It is important to note that this conflict is not entirely on the part of the male members of the party. Throughout the history of the women’s movement in Russia, there were internal struggles over the definitions and goals of what women wanted and what they should have. Two clear examples of the different viewpoints of women at this time is how various camps felt about Russian involvement in WWI and the role of feminism in the newly forming soviet government. In The Women’s Liberation Movement in Russia: Feminism, Nihilism, and Bolshevism 1860-1930 Richard Stites traces these divisions in the philosophies of these three perspectives formed within the Women’s Movement during this time. Bolshevism held that through the party and the attainment of class equality, women would naturally become equal, so wasting any time on specific women issues was an unnecessary use of resources.
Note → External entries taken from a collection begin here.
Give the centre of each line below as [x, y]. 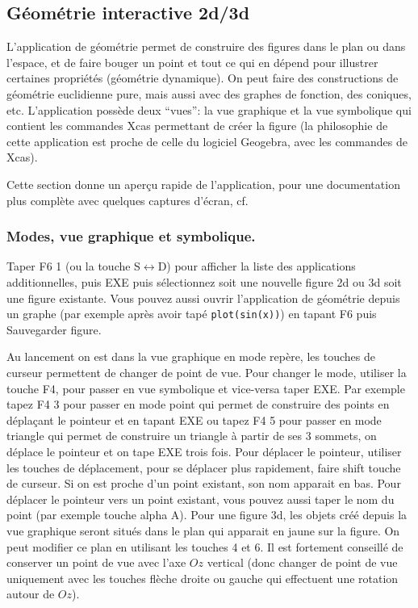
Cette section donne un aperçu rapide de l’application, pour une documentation [203, 184]
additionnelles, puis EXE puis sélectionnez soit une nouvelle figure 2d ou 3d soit [204, 281]
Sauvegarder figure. [54, 329]
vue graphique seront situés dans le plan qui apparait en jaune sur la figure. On [203, 530]
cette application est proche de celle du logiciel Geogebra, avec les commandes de [207, 141]
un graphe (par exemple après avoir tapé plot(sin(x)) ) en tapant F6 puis [192, 314]
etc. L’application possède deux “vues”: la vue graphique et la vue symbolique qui [209, 109]
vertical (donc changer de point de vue [302, 562]
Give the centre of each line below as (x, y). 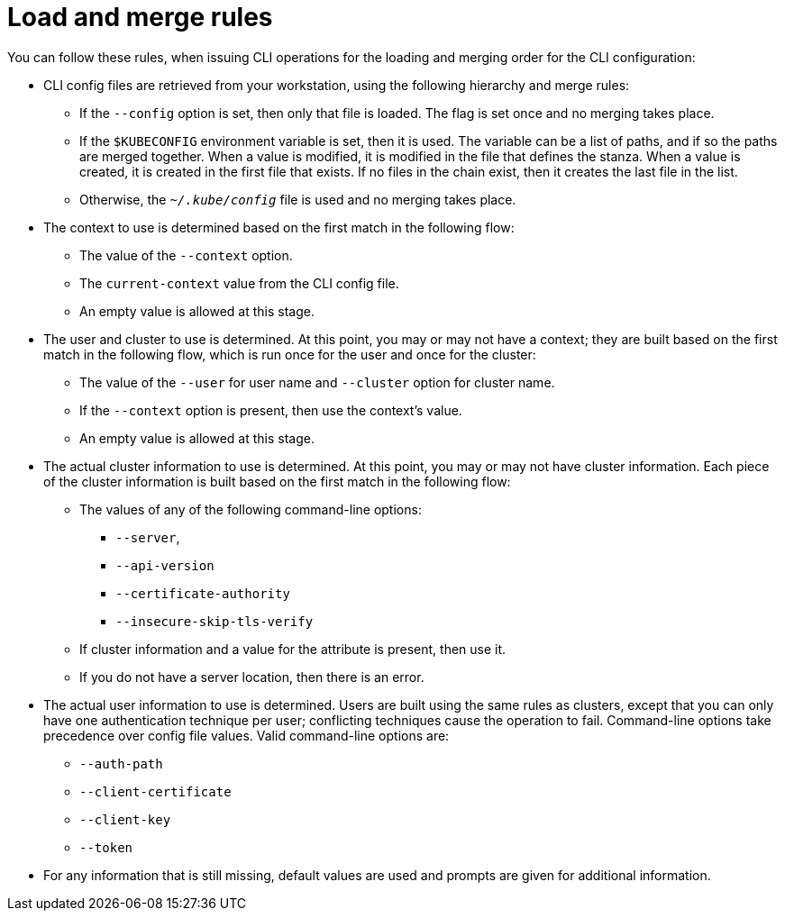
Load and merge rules (140, 17)
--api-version (165, 565)
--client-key (125, 819)
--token (106, 847)
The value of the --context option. (186, 255)
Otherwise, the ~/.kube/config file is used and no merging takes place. (298, 199)
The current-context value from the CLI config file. (239, 283)
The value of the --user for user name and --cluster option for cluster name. (317, 382)
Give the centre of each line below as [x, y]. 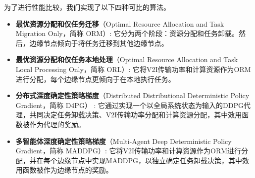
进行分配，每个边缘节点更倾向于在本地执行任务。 [95, 79]
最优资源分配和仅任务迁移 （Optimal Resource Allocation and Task [120, 23]
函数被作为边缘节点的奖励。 [68, 170]
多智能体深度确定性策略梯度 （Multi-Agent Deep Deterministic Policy [124, 141]
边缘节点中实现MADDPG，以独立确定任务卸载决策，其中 [150, 160]
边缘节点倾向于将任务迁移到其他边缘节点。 [99, 43]
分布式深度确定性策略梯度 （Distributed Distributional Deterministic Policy [132, 95]
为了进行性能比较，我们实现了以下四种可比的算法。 [87, 7]
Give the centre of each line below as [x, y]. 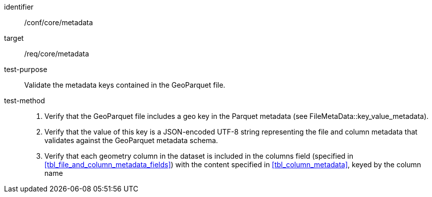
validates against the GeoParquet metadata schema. [131, 140]
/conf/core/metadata [59, 22]
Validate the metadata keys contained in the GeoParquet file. [125, 85]
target [14, 38]
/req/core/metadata [57, 54]
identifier [19, 7]
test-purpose [26, 69]
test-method [24, 101]
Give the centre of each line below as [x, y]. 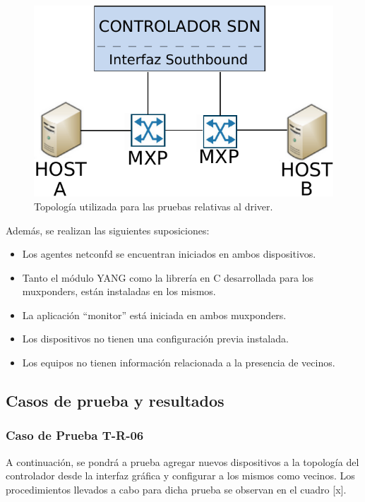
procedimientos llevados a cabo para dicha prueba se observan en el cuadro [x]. [176, 489]
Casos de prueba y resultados [115, 401]
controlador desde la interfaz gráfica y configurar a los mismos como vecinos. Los [180, 476]
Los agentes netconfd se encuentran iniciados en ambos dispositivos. [169, 254]
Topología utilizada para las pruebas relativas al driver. [154, 206]
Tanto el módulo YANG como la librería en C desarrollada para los [168, 277]
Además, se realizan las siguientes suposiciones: [108, 230]
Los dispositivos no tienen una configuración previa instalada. [155, 339]
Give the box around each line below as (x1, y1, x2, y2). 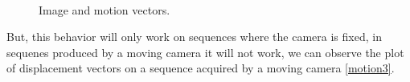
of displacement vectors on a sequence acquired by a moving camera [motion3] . (6, 59, 395, 76)
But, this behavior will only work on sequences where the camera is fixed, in (6, 28, 382, 45)
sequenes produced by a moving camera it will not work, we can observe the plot (6, 43, 404, 60)
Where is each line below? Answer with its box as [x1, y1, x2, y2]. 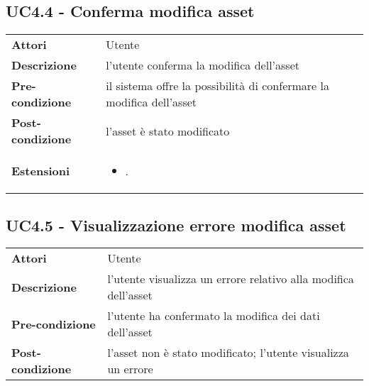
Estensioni [11, 162, 70, 180]
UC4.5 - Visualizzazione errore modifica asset [6, 214, 346, 236]
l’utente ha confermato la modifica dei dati [107, 307, 320, 324]
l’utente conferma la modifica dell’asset [106, 57, 299, 74]
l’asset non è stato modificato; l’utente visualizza [107, 344, 349, 361]
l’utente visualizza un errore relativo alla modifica [107, 270, 354, 287]
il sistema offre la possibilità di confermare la [106, 77, 330, 94]
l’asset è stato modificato [106, 122, 230, 139]
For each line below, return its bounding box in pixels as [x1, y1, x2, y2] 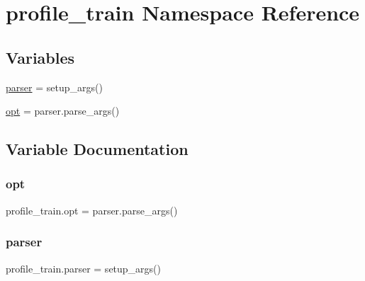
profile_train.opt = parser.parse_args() [6, 202, 178, 217]
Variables [6, 46, 75, 68]
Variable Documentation [6, 138, 189, 160]
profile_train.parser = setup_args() [6, 260, 162, 275]
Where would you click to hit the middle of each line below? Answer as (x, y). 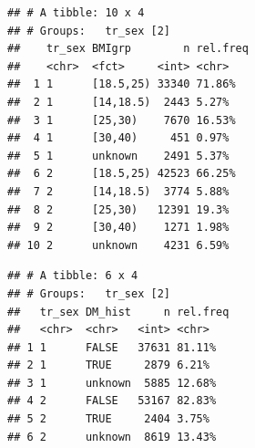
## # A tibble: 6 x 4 (73, 276)
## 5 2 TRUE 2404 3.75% (108, 419)
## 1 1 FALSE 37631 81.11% (112, 347)
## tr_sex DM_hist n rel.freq (118, 312)
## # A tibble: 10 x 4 (76, 13)
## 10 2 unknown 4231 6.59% (118, 245)
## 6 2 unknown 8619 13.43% (112, 437)
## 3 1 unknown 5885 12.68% (112, 383)
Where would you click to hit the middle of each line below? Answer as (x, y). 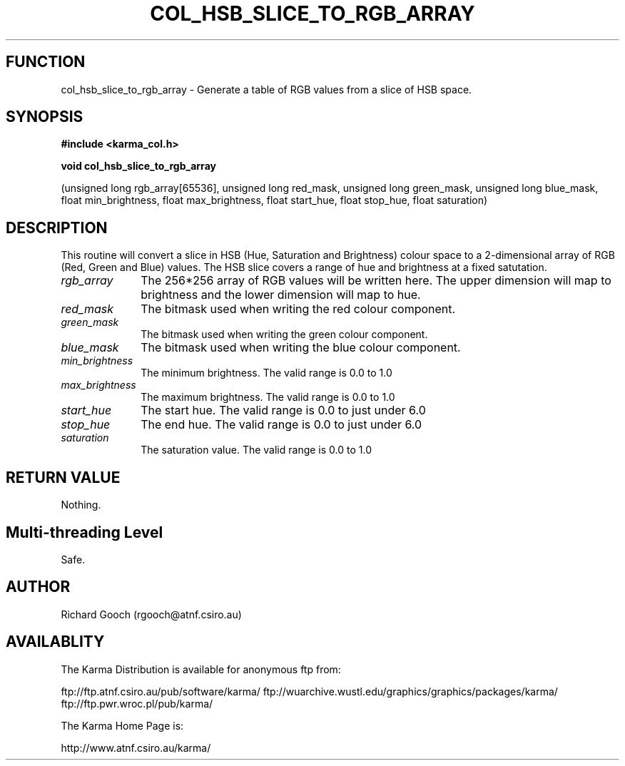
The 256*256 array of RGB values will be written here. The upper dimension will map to (376, 281)
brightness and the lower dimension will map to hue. (281, 295)
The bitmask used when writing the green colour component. (284, 335)
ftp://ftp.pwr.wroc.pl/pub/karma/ (137, 703)
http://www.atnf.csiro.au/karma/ (136, 747)
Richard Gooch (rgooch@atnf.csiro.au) (151, 614)
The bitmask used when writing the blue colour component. (301, 348)
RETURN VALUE (63, 477)
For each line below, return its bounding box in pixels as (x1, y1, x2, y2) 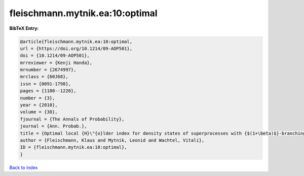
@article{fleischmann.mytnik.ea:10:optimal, (20, 38, 133, 44)
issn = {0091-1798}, (20, 81, 71, 87)
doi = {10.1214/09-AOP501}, (20, 53, 90, 58)
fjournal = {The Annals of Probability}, (20, 116, 125, 122)
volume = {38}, (20, 109, 58, 115)
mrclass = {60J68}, (20, 74, 68, 80)
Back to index (9, 164, 38, 170)
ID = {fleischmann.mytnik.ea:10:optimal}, (20, 144, 127, 150)
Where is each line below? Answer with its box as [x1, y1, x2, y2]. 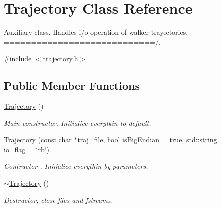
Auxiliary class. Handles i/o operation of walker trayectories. [4, 27, 188, 37]
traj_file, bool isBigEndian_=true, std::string [77, 134, 217, 145]
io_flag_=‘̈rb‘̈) [4, 144, 50, 154]
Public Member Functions [4, 78, 140, 93]
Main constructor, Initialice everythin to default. [4, 117, 151, 128]
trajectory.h [43, 53, 78, 64]
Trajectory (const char [4, 134, 72, 145]
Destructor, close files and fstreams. [4, 194, 112, 205]
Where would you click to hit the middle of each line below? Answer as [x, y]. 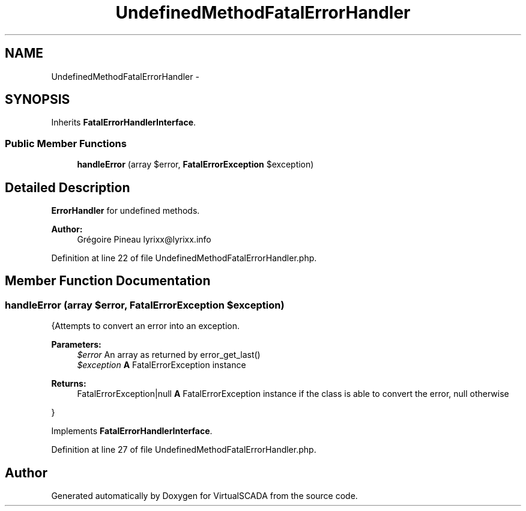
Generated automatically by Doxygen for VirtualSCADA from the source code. [204, 496]
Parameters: [76, 345]
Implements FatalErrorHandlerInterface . [132, 431]
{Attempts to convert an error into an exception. [145, 326]
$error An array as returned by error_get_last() [169, 355]
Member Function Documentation [108, 281]
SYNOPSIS [38, 100]
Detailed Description [68, 187]
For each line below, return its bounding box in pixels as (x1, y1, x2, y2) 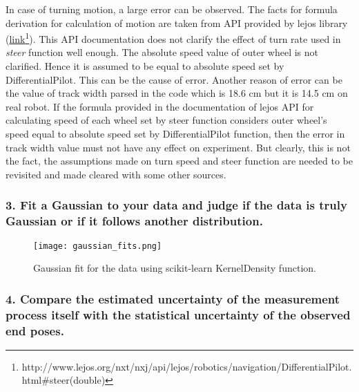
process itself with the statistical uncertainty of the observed (6, 306, 351, 323)
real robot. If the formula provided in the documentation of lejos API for (6, 99, 314, 113)
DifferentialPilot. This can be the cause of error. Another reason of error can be (6, 72, 342, 86)
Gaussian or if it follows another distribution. (6, 212, 263, 230)
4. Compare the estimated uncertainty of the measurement (6, 290, 340, 307)
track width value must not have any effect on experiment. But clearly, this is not (6, 140, 351, 154)
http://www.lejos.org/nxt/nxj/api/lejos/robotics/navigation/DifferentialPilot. (21, 359, 352, 373)
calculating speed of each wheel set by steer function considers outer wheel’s (6, 113, 327, 127)
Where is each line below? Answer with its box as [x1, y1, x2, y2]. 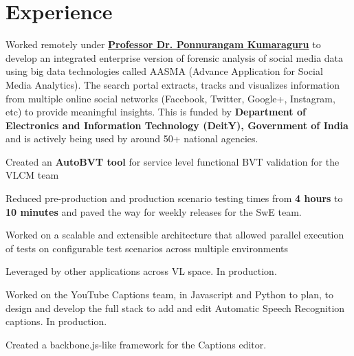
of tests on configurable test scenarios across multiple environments [5, 241, 289, 255]
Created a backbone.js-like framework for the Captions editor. [5, 337, 267, 351]
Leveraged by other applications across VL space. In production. [5, 264, 277, 278]
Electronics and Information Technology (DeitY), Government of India [5, 118, 349, 132]
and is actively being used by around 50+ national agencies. [5, 131, 258, 146]
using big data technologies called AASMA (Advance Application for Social [5, 64, 323, 78]
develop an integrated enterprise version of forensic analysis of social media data [5, 50, 344, 65]
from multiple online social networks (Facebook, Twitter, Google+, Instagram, [5, 91, 335, 105]
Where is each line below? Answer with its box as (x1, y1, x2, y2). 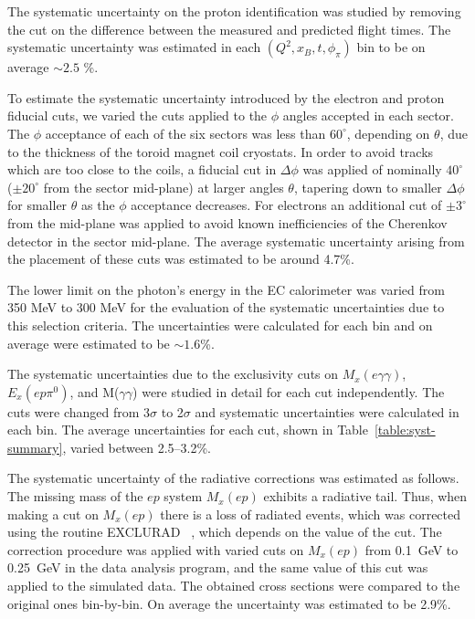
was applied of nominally (302, 160, 442, 179)
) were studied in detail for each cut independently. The (132, 382, 445, 401)
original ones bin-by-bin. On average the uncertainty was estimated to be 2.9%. (7, 593, 451, 613)
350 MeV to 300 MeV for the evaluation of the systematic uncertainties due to (7, 298, 445, 317)
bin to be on (356, 37, 426, 57)
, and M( (69, 382, 120, 401)
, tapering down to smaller (293, 177, 442, 196)
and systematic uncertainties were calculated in (195, 402, 459, 421)
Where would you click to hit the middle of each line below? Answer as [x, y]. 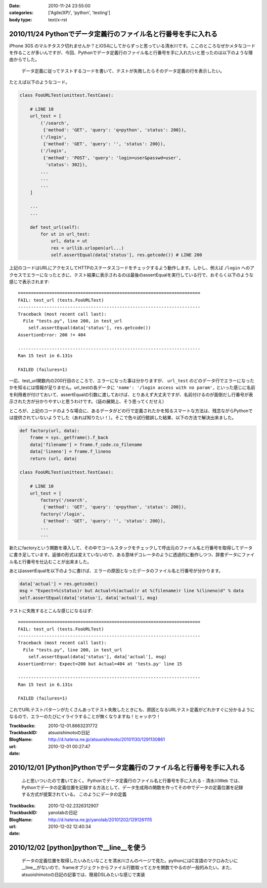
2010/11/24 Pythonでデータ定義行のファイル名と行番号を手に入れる [113, 34]
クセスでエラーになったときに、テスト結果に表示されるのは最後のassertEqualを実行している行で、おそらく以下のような [131, 275]
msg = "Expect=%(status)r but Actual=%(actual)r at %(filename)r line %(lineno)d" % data [132, 591]
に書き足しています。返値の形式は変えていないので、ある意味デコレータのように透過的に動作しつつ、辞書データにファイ [132, 555]
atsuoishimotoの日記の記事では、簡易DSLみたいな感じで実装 [83, 874]
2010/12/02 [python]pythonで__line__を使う [78, 848]
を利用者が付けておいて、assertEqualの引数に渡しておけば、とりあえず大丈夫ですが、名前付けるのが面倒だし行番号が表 [131, 394]
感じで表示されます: [29, 282]
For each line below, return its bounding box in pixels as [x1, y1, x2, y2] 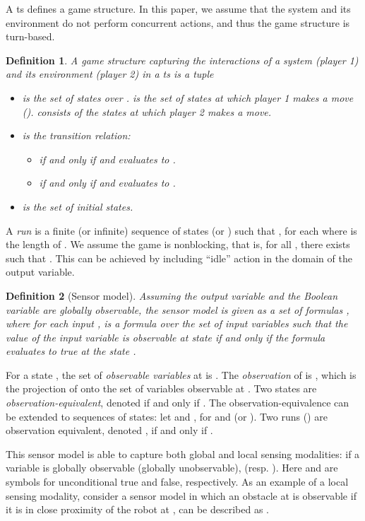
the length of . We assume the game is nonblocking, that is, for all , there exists [6, 237, 350, 252]
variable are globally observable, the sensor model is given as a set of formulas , [6, 302, 349, 317]
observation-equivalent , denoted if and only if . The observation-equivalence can [6, 395, 349, 410]
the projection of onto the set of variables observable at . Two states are [6, 381, 317, 396]
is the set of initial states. [22, 199, 133, 213]
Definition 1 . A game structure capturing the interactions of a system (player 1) [6, 52, 359, 67]
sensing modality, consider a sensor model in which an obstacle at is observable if [6, 488, 357, 503]
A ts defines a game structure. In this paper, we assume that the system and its [6, 1, 351, 16]
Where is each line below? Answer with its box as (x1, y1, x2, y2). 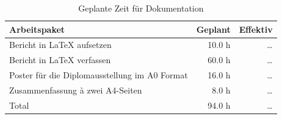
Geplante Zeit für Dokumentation (78, 2, 204, 14)
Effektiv (239, 22, 273, 35)
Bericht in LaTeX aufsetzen (9, 38, 112, 51)
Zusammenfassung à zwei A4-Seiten (9, 83, 142, 96)
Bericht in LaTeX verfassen (9, 53, 111, 66)
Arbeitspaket (9, 22, 65, 35)
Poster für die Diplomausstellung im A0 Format (9, 69, 188, 81)
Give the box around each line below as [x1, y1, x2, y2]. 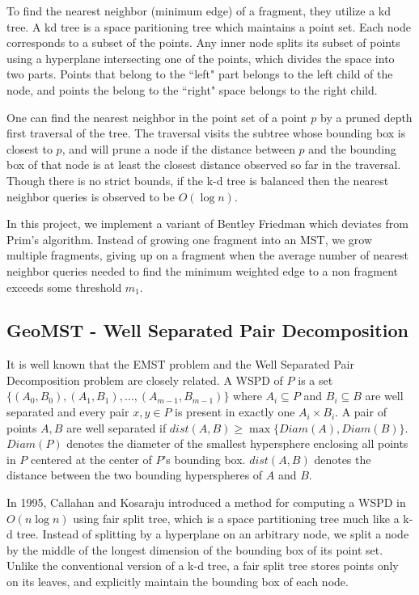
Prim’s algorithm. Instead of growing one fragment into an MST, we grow [6, 230, 373, 247]
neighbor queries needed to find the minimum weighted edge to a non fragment [6, 262, 398, 279]
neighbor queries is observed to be [6, 188, 176, 205]
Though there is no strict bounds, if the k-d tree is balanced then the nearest [6, 171, 389, 188]
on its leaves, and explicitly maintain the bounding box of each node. [6, 573, 349, 590]
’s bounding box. [163, 450, 246, 467]
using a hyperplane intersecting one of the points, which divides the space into [6, 49, 395, 66]
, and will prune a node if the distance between [61, 140, 295, 157]
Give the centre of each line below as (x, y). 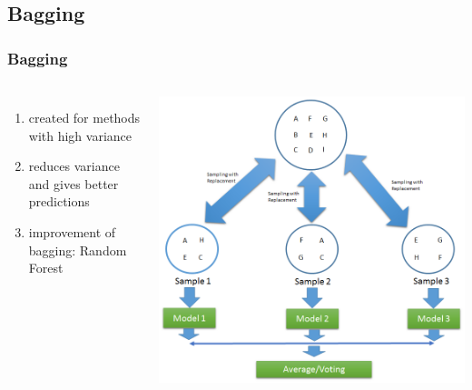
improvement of (72, 231)
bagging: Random (78, 250)
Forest (46, 268)
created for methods (84, 117)
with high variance (80, 135)
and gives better (74, 183)
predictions (59, 201)
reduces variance (74, 166)
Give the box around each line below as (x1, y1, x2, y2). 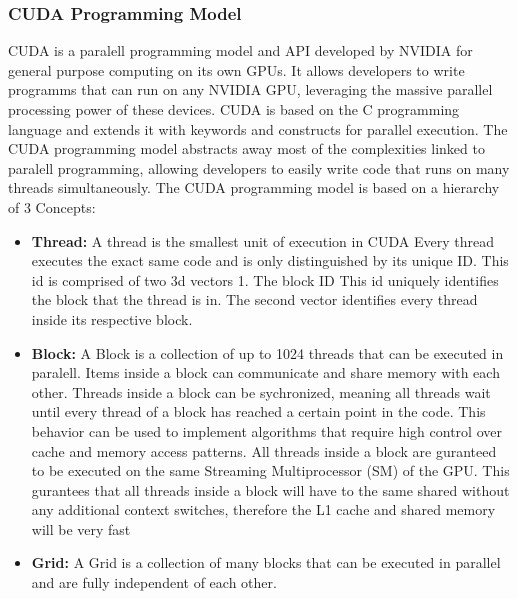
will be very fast (31, 518, 131, 539)
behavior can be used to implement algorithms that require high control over (31, 420, 502, 441)
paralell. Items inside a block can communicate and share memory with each (31, 362, 500, 383)
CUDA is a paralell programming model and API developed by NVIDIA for (8, 40, 473, 61)
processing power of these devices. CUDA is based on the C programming (8, 99, 460, 119)
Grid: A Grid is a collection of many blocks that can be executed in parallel (31, 552, 501, 573)
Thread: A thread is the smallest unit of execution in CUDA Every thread (31, 230, 494, 251)
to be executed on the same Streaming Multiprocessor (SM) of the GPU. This (31, 460, 510, 481)
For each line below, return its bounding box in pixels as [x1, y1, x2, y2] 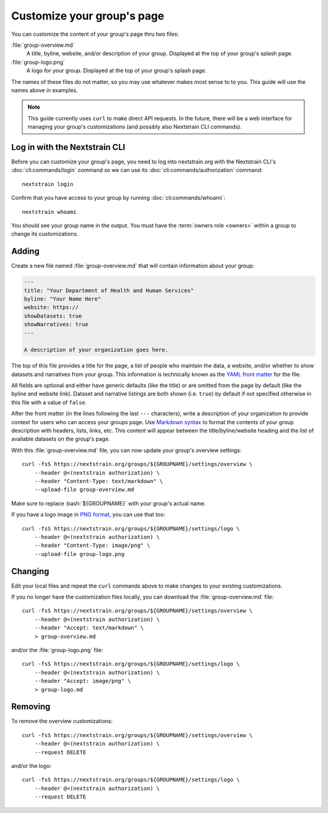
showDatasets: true [24, 312, 82, 319]
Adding [11, 246, 39, 256]
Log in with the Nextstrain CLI [11, 142, 126, 152]
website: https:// [24, 304, 79, 311]
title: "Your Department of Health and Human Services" [24, 287, 194, 294]
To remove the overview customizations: [11, 718, 113, 725]
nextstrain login [22, 180, 73, 188]
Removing [11, 702, 51, 712]
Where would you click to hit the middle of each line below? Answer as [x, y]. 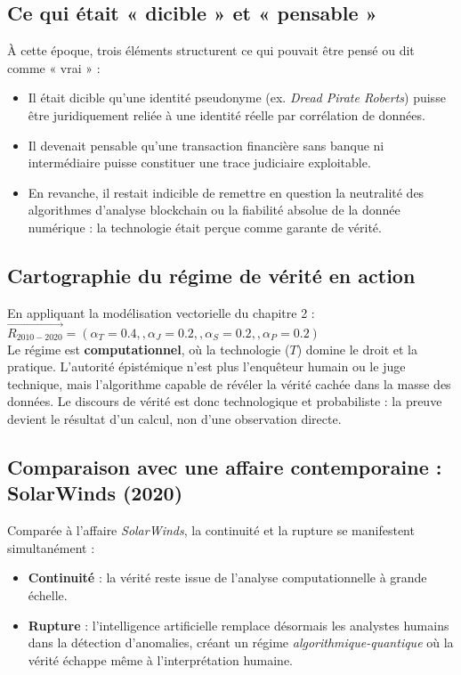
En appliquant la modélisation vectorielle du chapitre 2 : [161, 312]
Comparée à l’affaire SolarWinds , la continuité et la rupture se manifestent [211, 530]
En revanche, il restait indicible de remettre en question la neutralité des [226, 192]
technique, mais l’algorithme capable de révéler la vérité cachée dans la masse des [229, 383]
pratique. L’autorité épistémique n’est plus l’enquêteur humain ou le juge [206, 366]
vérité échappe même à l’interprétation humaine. [161, 659]
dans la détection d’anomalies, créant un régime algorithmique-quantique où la [241, 642]
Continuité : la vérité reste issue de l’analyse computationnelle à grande [227, 577]
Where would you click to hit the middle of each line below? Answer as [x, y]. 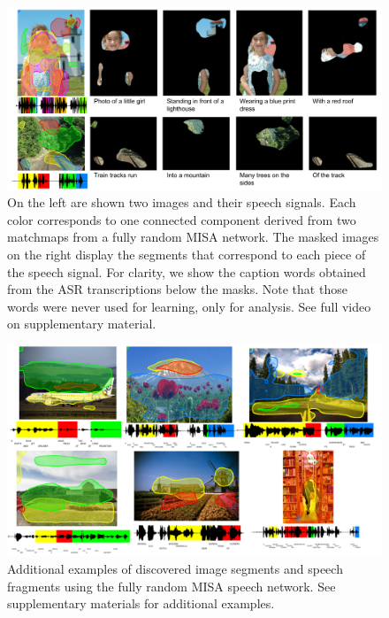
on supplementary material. [82, 324]
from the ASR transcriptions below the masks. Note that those [177, 289]
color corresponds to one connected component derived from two [182, 219]
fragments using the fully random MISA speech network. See [172, 586]
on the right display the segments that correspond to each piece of [187, 254]
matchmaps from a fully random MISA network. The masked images [193, 237]
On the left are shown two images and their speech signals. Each [182, 202]
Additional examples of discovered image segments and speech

They were also in favor of nationalism, patriotism, and remaining in the war. Feminists felt that the soviet government could be a vehicle for granting women equality, was just as important as dealing with issues concerning the labor movements and peasantry, and all these relations need to be redefined during this transition: but the women question could never be secondary. They were traditionally anti-war and this was another source of contention against them going into the 1917 Revolutions. Once again, this demonstrates that during a time of social revolution there are many factors to be considered. Not all members that might be identified as the same class have the same needs or priorities, and that other classes, in particular women, can contain a radical consciousness as advanced if not more so than workers or the party.
Revolution affects everyone differently
Born in 1872 to a government official, Vera Figner set about her studies to become a doctor’s assistant and was not drawn into revolutionary movements on her own steam. It was actually her younger sister, Lidiya that became involved with the Fritsch Group later to form the center of the All-Russian Social Revolutionary Organization. Because of her sister’s imprisonments, Vera made the decision to leave her husband and return to Russia from Zurich. Although, she did view her marriage as more of a tool to leave her autocratic father rather than a profound love of the concept itself.16 However, for her revolutionary activity and involvement in a plot to assassinate Tsar Alexander in 1883 she was imprisoned for twenty-two years. By the time of her release, the period of revolutions in Russia had begun. Because of her status as an ‘old revolutionary’, she was not forced to really choose sides between the Bolsheviks and the Mensheviks but she was not really given much of a position of authority either. Her investment in the revolution cannot be denied, but ultimately she did not find it to be the source of equality that she had hoped for while sitting all those years in her cell.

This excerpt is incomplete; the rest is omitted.